OR03-06 NAD+ Availability Modulates 11β-HSD1-Mediated Glucocorticoid Regeneration in Mouse Skeletal Muscle

Abstract 11β-hydroxysteroid dehydrogenase type 1 (11β-HSD1) is an NADPH-dependant reductase located in the sarcoplasmic reticulum (SR) lumen of skeletal muscle. It generates active glucocorticoids to regulate permissive and adaptive metabolism and contributes to the development of the Cushing’s syndrome phenotype in mice receiving oral corticosterone. The SR enzyme hexose-6-phosphate dehydrogenase (H6PDH) generates NADPH which supports 11β-HSD1 activity. H6PDH depletion disrupts the SR NADPH/NADP ratio leading 11β-HSD1 to assume glucocorticoid-inactivating dehydrogenase activity. Little is understood regarding routes to NAD(P)(H) biosynthesis and metabolism in the SR. Here we asked whether modulating cellular nicotinamide adenine dinucleotide (NAD+) availability (the parent molecule of NAD(P)(H)) would influence muscle 11β-HSD1 activity given its sensitivity to the SR NADPH/NADP ratio.
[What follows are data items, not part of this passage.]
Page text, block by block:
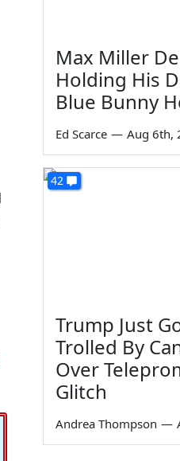
Max Miller
Holding His
Blue Bunny
Ed Scarce — Aug 6th,
42
Trump Just
Trolled By
Over
Glitch
Andrea Thompson —

We used FK866 to inhibit nicotinamide phospho-ribosyltransferase (NAMPT, rate-limiting enzyme in NAD+ biosynthesis) to deplete NAD(P)(H) in wild type mouse primary myotubes. FK866 treatment for 48h impaired cellular energetic status, reducing NAD+ (>90%), NADP+ (>50%) and ATP (>30%) without limiting cell viability. 11β-HSD1 reductase activity was decreased to 30% that of untreated cells (152±18 vs. 512±44 pmol/mg protein/h respectively, p<0.005). Employing H6PD knockout myotubes, NADP+-dependent 11β-HSD1 dehydrogenase activity was also impaired following NAMPT inhibition. The NAD+ precursor nicotinamide riboside (NR, 0.5mM), which bypasses NAMPT inhibition through the NR kinase pathway restored NAD+ levels and rapidly rescued 11β-HSD1 reductase activity in wild type and dehydrogenase activity in H6PD knockout myotubes. To assess this in vivo, we examined 11β-HSD1 reductase activity in muscle explants of inducible muscle-specific NAMPT knockout mice in which NAD+ levels are reduced by 90%, and show 40% lower activity compared to wild type explants (114±14 vs. 67±10 pmol/mg protein/h, p=0.04). These data suggest a novel level of redox-regulated 11β-HSD1-mediated glucocorticoid metabolism in skeletal muscle. These data also imply a pathway by which NAD+ status is communicated between the cytosol and the SR, which is contrary to the current belief that the pyridine nucleotide pool in these compartments is separate. NAMPT inhibition is being studied as a potential anti-cancer therapy and these data reveal hitherto unanticipated effects this therapy may have in a range of tissues.